Évangile : « Baptisez-les au nom du Père, et du Fils, et du Saint-Esprit »

En ce temps-là, les onze disciples s’en allèrent en Galilée, à la montagne où Jésus leur avait ordonné de se rendre. Quand ils le virent, ils se prosternèrent, mais certains eurent des doutes. Jésus s’approcha d’eux et leur adressa ces paroles : « Tout pouvoir m’a été donné au ciel et sur la terre. Allez ! De toutes les nations faites des disciples : baptisez-les au nom du Père, et du Fils, et du Saint-Esprit, apprenez-leur à observer tout ce que je vous ai commandé. Et moi, je suis avec vous tous les jours jusqu’à la fin du monde. »

 

Retable sur bois dedié à Marie Madeleine - Botticelli entre 1490 et 1494
La Sainte Trinité est le sommet, la perfection de l’amour, elle en est la source. Or, nous le savons, plus ou moins, l’amour est communion, partage, empathie, don de soi à l’autre. C’est ce don premier et absolument parfait du Père, du Fils et du Saint-Esprit qui nous fait vivre.

Homélie :

Comme tous les mystères de la foi chrétienne. Celui de la Sainte Trinité ne peut se comprendre qu’en le vivant. Il ne s’agit pas d’aborder la Sainte Trinité avec un regard extérieur, mais de la vivre dans le présent jusqu’à ce qu’elle devienne notre vie intime. Dans la spiritualité hindoue. Il est dit : « Regardons la vie des oiseaux et des poissons ». Le poisson ne se lasse pas de l’eau. Mais n’étant pas poisson, nous ne pourrons jamais savoir ce qu’éprouve le poisson. Jamais l’oiseau ne se lasse de la forêt, mais jamais nous ne comprendrons ses sentiments. Il en va de même pour la foi chrétienne, pour la foi de l’Évangile. Si nous ne vivons pas, tant soit peu l’Évangile, nous n’y comprendrons jamais rien, les paroles de Jésus resteront lettre morte.
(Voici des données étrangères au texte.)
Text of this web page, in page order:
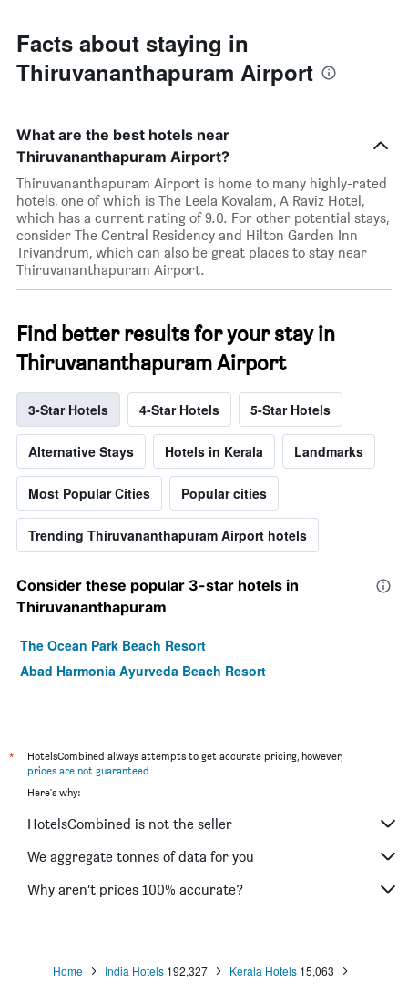
Facts about staying in
Thiruvananthapuram Airport
What are the best hotels near
Thiruvananthapuram Airport?
Thiruvananthapuram Airport is home to many highly-rated
hotels, one of which is The Leela Kovalam, A Raviz Hotel,
which has a current rating of 9.0. For other potential stays,
consider The Central Residency and Hilton Garden Inn
Trivandrum, which can also be great places to stay near
Thiruvananthapuram Airport.
Find better results for your stay in
Thiruvananthapuram Airport
3-Star Hotels 4-Star Hotels 5-Star Hotels
Alternative Stays Hotels in Kerala Landmarks
Most Popular Cities Popular cities
Trending Thiruvananthapuram Airport hotels
Consider these popular 3-star hotels in
Thiruvananthapuram
The Ocean Park Beach Resort
Abad Harmonia Ayurveda Beach Resort
*
HotelsCombined always attempts to get accurate pricing, however,
prices are not guaranteed.
Here's why:
HotelsCombined is not the seller
We aggregate tonnes of data for you
Why aren’t prices 100% accurate?
Home India Hotels 192,327 Kerala Hotels 15,063

La Sainte Trinité est le sommet, la perfection de l’amour, elle en est la source. Or, nous le savons, plus ou moins, l’amour est communion, partage, empathie, don de soi à l’autre. C’est ce don premier et absolument parfait du Père, du Fils et du Saint-Esprit qui nous fait vivre.

Mais il y a un long chemin de détachement et de perte à parcourir avant d’aborder ou de connaître cette union de l’homme avec Dieu. La mort viendra nous libérer des vieilles attaches terrestres qui resteront collées à notre esprit. La Sainte Trinité est aux antipodes de ce que la légende de Narcisse nous décrit : l’ histoire de ce beau jeune homme passant sa vie à admirer sa propre beauté ; se regardant dans l’eau, il finit par se noyer dans sa propre image. Narcisse est seul, de la pire des solitudes, celle de l’égoïste qui ne pense qu’à lui, ne vit que pour son propre bonheur, qui, en fait, est le plus grand des malheurs. C’est pourquoi nous devons être attentifs à toute forme de possession égoïste ; Saint-Benoît à les paroles les plus dures dans sa Règle sur ce thème.
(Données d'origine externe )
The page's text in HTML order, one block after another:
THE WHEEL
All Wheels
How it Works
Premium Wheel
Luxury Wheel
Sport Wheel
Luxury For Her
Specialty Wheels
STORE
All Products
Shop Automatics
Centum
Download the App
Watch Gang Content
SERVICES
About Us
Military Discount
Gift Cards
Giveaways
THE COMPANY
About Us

« Faisons l’homme à notre image et à notre ressemblance » dit Dieu dans le livre de la Genèse (1,28). Il ne dit pas : Je vais faire l’homme à mon image, mais à « notre image ». Les Pères des premiers siècles ont vu dans ces paroles une référence à la Sainte Trinité. Jésus, nous enseignant sa prière, nous dit la même chose : « Quand vous priez, dites : « Notre Père ». Lui seul pouvait dire « mon Père » !

« Faisons l’homme à notre image et à notre ressemblance ! » En regard de ces premières paroles de la Genèse répondent les dernières paroles de l’Évangile : « Et moi je suis avec vous jusqu’à la fin du monde. » !
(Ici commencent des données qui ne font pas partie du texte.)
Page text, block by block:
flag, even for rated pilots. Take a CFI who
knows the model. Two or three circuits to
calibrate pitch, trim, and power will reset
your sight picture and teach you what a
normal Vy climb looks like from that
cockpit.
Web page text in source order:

Peut-il exister des paroles plus pleines de vie et d’amour que celles-ci ? Si nous le désirons, nous ne ferons qu’un dans ce concert d’amour, nous vivrons dans la même harmonie. Mais une écoute attentive est indispensable pour accéder à cette harmonie. À son fils, le Père se donne totalement : « Tout ce qui est à Moi est à Toi, et tout ce qui est à Toi est à Moi » dit Jésus. Sa vie tout entière est donnée à son Père. Son but est de répandre cette union dans la vie de tous ceux et celles qui ont foi en Lui. Comment ne pas penser à ces paroles de Jésus à la Samaritaine ?  « Si tu savais le don de Dieu » (Jn 4,10). Ces paroles sont pour chacun de nous aujourd’hui.

Malheureusement, la plupart du temps, nous ne pressentons même pas ce qu’est le don de Dieu. Oui, nous sommes des gens encombrés d’eux-mêmes. Vaniteux, susceptible, jaloux. Qui parmi nous peut dire qu’il a sauvé totalement du naufrage son regard d’enfant ? N’accusons pas les années, les épreuves de toutes sortes, ni les scléroses inévitables du corps, ni les échecs. Il est urgent de purifier notre mémoire en invoquant l’esprit Saint. Et en sachant qu’il n’est jamais « trop tard » pour Dieu !

Sa présence est enracinée en chacun de nous. Il suffit d’un regard, d’une supplication, d’un cri tourné vers le Père pour que, immédiatement, nous devenions une « icône trinitaire ». « Revenez au Seigneur votre Dieu, Il vous rendra la vie » chantons nous pendant le Carême. Dieu ne voit le mal qui est en nous que pour nous en libérer. « Tes pêchés te sont pardonnés » dit Jésus. Au nom de ce père infiniment bon. Plein de tendresse et d’amour. Oui, il suffit d’un regard de notre part pour que l’unité entre Dieu et nous soit immédiatement rétabli. Dieu est toujours là, jusque dans nos nuits les plus noires. Il ne nous quitte jamais, c’est nous qui nous éloignons de Lui parce que nous avons une idée fausse de ce qu’Il est.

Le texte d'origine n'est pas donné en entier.